In the area in which I live, many people do not want a level playing field. Christianity, as practiced by many in East Texas, is different from (what we have come to call) real Christianity. For many people here, they see themselves as chosen by God. They will go to heaven while the rest of us will be left behind. Because of this, this type of Christian does not believe it is necessary to treat the "others" fairly. That fairness standard applies to others like them, who are chosen.
Because of this (and other cultural factors), there are areas in East Texas where, at the county level, precincts are shifted based on "local factors." For instance, in one county, after 2008, the precinct was dissolved in a traditionally Black area. Instead of voting in the community center of that little town, the voters were required to drive to a nearby settlement that is predominantly white. They were required to vote in the Baptist church of the white community.

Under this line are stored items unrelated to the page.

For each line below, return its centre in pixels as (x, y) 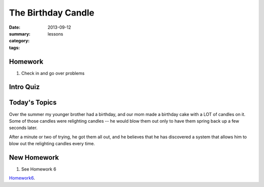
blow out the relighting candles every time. (52, 144)
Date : (15, 27)
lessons (55, 34)
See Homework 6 (39, 169)
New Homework (34, 158)
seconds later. (23, 128)
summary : (20, 34)
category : (19, 41)
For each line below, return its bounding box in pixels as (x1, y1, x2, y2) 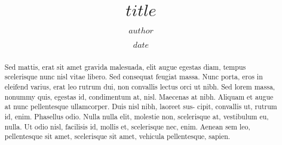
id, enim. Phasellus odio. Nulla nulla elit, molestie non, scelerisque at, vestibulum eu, (4, 112, 269, 122)
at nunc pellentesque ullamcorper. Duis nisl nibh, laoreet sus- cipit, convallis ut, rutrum (4, 101, 277, 112)
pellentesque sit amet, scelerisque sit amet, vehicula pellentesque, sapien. (4, 131, 231, 141)
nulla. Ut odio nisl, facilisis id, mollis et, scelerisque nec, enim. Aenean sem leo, (4, 121, 250, 131)
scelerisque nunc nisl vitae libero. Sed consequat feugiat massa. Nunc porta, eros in (4, 72, 263, 82)
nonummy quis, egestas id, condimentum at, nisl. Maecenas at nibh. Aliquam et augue (4, 91, 274, 101)
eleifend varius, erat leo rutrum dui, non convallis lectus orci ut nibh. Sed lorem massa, (4, 82, 275, 92)
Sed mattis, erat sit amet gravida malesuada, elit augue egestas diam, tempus (4, 61, 246, 72)
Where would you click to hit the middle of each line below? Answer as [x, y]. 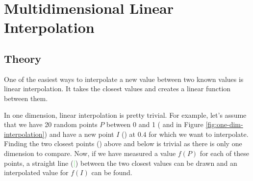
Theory [23, 58]
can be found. [112, 172]
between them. [26, 98]
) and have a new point [79, 134]
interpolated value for [36, 172]
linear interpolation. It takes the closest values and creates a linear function [117, 89]
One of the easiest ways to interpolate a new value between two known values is [124, 79]
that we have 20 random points [51, 124]
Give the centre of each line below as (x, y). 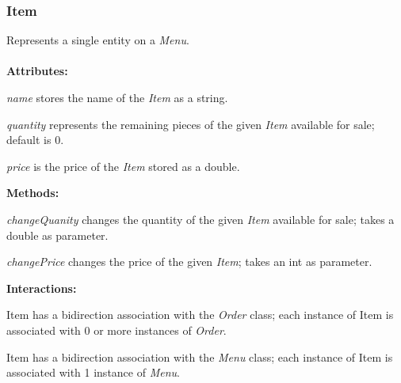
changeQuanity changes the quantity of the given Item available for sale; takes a (200, 219)
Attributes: (37, 71)
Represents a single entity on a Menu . (98, 40)
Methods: (33, 193)
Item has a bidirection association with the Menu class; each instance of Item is (200, 356)
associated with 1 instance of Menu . (93, 372)
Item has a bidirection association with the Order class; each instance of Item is (200, 315)
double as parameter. (57, 235)
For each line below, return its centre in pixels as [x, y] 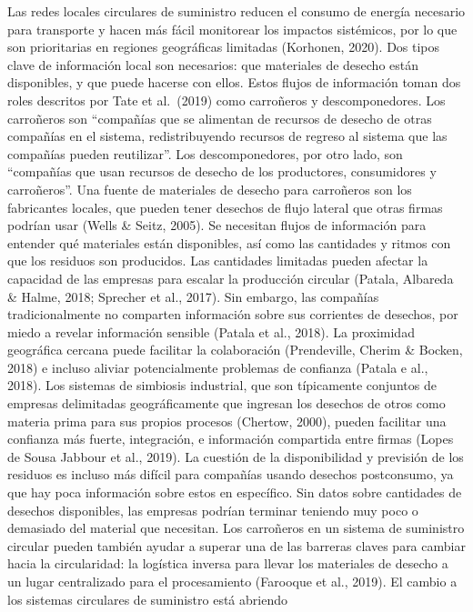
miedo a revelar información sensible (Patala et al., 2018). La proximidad [211, 331]
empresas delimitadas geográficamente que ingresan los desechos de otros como [226, 403]
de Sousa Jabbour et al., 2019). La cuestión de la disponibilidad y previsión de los [236, 456]
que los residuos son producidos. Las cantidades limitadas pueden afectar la [218, 261]
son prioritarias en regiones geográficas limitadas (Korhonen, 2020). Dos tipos [224, 47]
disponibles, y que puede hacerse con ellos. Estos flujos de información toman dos [234, 82]
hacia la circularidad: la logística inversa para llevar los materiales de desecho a [228, 563]
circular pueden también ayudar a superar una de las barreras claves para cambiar [236, 545]
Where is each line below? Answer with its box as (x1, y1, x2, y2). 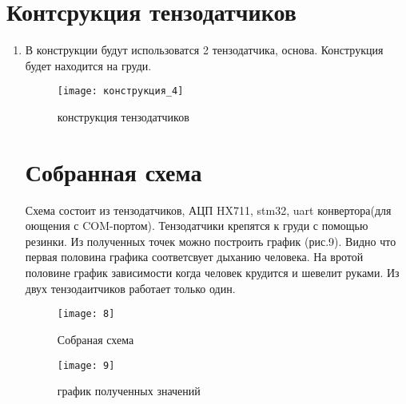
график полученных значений (57, 382, 201, 399)
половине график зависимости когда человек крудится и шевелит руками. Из (25, 264, 400, 281)
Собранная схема (25, 155, 202, 188)
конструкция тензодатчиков (57, 108, 189, 125)
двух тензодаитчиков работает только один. (25, 279, 236, 296)
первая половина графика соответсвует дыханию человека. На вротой (25, 248, 364, 265)
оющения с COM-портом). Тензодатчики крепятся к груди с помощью (25, 217, 368, 234)
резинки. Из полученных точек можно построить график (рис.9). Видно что (25, 232, 396, 249)
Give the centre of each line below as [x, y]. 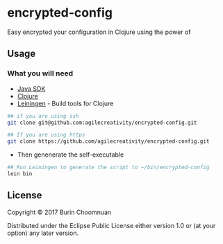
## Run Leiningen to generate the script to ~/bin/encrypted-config [108, 168]
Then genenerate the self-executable [71, 155]
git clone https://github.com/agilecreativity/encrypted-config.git [108, 141]
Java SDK [31, 89]
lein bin [20, 174]
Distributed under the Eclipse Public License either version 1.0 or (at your [111, 225]
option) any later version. [43, 233]
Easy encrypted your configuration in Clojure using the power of [99, 32]
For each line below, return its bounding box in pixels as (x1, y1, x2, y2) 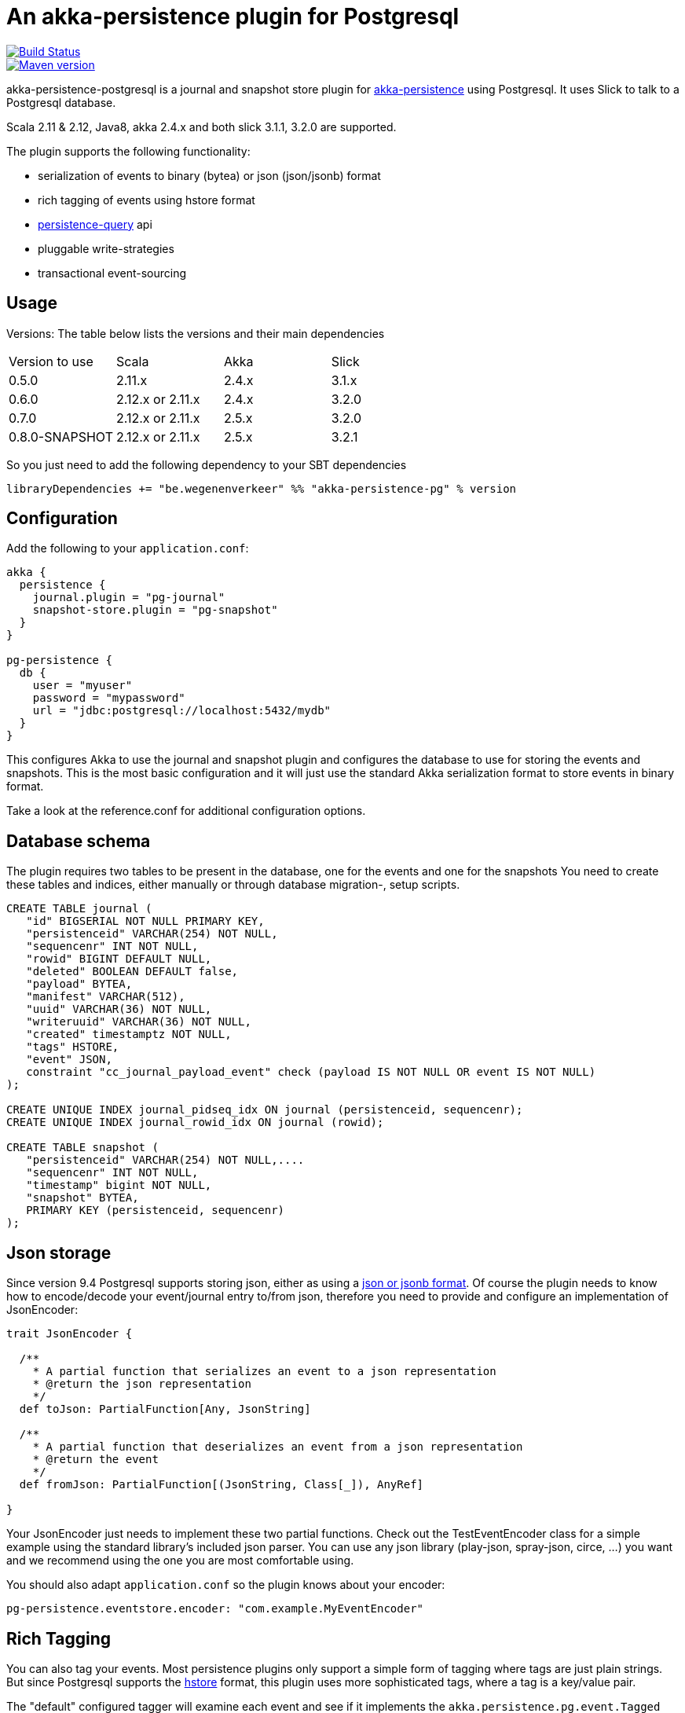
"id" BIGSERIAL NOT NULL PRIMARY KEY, (26, 915, 265, 928)
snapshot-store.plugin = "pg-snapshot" (32, 603, 278, 617)
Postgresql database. (6, 95, 116, 109)
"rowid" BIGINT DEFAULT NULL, (26, 952, 212, 966)
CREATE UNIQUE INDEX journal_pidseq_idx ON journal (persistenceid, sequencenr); (6, 1103, 523, 1117)
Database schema (6, 831, 151, 851)
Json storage (6, 1242, 112, 1263)
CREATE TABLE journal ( (6, 902, 152, 915)

Outsiders (such as me) have traditionally voted at the courthouse (because there might be less of a chance that my ballet is lost). For as long as I have voted in this county, there have been Black poll workers at the court house. For the 2012 Presidential Election, it was stipulated that, if you voted on election day, you had to vote in your precinct--they cut our ability to vote at the courthouse. (I voted early.)

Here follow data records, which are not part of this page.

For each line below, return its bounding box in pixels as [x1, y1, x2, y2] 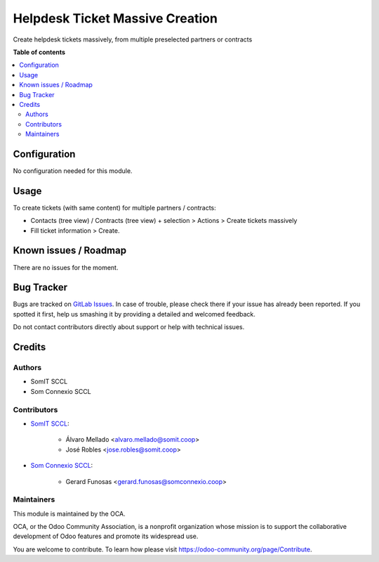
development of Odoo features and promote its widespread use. [13, 532, 199, 541]
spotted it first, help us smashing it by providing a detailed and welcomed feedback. [13, 309, 255, 318]
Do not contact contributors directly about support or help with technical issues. [13, 323, 245, 331]
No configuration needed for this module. [13, 166, 133, 175]
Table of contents [13, 48, 66, 56]
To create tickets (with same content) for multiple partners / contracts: [13, 203, 217, 212]
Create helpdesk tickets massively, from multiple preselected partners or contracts [13, 35, 253, 44]
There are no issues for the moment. [13, 263, 119, 272]
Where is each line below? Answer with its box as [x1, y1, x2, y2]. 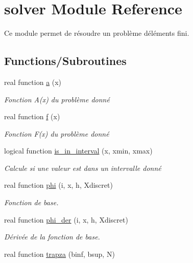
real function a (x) [4, 76, 62, 87]
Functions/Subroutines [4, 53, 127, 69]
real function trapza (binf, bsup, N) [4, 248, 115, 259]
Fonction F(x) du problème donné [4, 128, 109, 139]
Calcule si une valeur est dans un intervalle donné [4, 162, 161, 173]
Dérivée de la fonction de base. [4, 231, 100, 242]
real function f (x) [4, 111, 60, 122]
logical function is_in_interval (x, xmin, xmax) [4, 145, 153, 156]
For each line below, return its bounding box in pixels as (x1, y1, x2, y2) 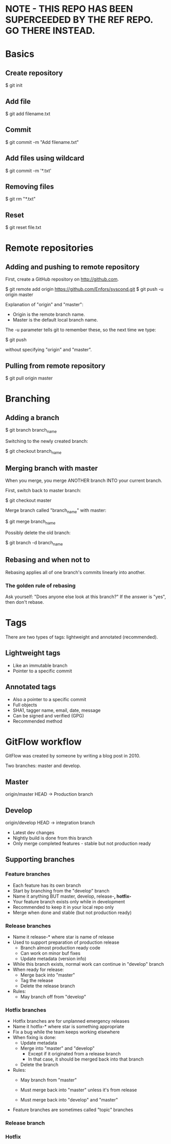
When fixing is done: (12, 1034, 56, 1041)
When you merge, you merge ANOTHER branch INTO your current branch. (5, 477, 162, 484)
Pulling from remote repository (5, 362, 106, 370)
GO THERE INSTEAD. (5, 25, 96, 36)
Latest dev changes (12, 830, 55, 836)
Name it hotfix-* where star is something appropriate (12, 1024, 124, 1030)
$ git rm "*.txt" (5, 196, 36, 202)
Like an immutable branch (12, 662, 68, 668)
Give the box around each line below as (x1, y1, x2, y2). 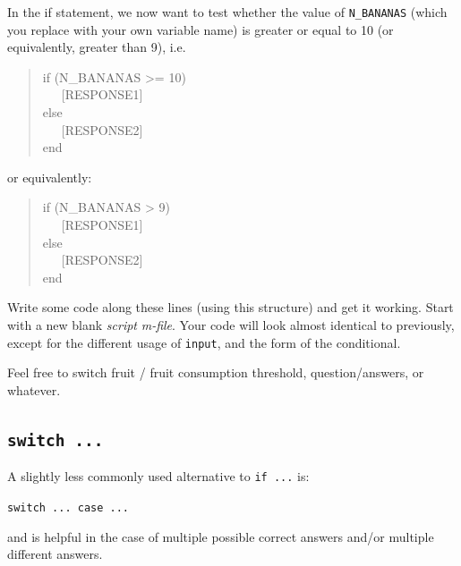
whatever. (7, 380, 61, 399)
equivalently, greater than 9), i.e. (7, 38, 186, 56)
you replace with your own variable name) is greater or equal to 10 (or (7, 20, 394, 38)
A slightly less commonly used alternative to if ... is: (7, 467, 310, 486)
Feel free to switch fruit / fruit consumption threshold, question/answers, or (7, 363, 424, 382)
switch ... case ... (7, 501, 130, 514)
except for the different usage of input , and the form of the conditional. (7, 333, 401, 351)
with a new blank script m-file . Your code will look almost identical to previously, (7, 315, 455, 334)

Demographic are changing, but the old guard will only engage in even more tawdry tactics when they see the potential of losing control.
Sam Davis via Texas Tribune on Facebook
It's old white people like we've said all along. Quoting a poll by PPP is just plain ignorant or in Matthew Coward's case, normal.
Sam Davis via Texas Tribune on Facebook
And more than a few are regular posters on Texas Tribune
Sam Davis via Texas Tribune on Facebook
Don't confuse Matthew Coward with the facts; he thinks gays are evil and global warming is false.
Matthew Cowan via Texas Tribune on Facebook
Poor Sam Davis, is all upset because he can not understand the significance of the poll. Oh well poor Sam is a low information type person! LOL Have a good 4th!
Debra Uetz via Texas Tribune on Facebook
If Republicans age, what do Democrats do, live forever?
Heather-Rose Ryan via Texas Tribune on Facebook
"39% of Texans have a favorable opinion of Davis to 29% with a negative one after her week in the spotlight. Her net favorability is up 14 points from -4 at 15/19 in January. By a 45/40 margin voters say they support her filibuster last week, and by a narrow 44/43 margin they don't think Perry should call another special session. Voters oppose Senate Bill 5 by an 8 point margin, 28/20, although the 52% with no opinion is a reality check on how closely most people follow state politics."
Matthew Cowan via Texas Tribune on Facebook
And yet Perry, if as hated as you portray him to be, still had a 14 point commanding lead over Wendy Davis. That is a devastating lead in Texas. After this session her visibility will fade as will her support.
FYI 62% favor SB5. That is a reality check that shows why Wendy Davis is 14 points down!.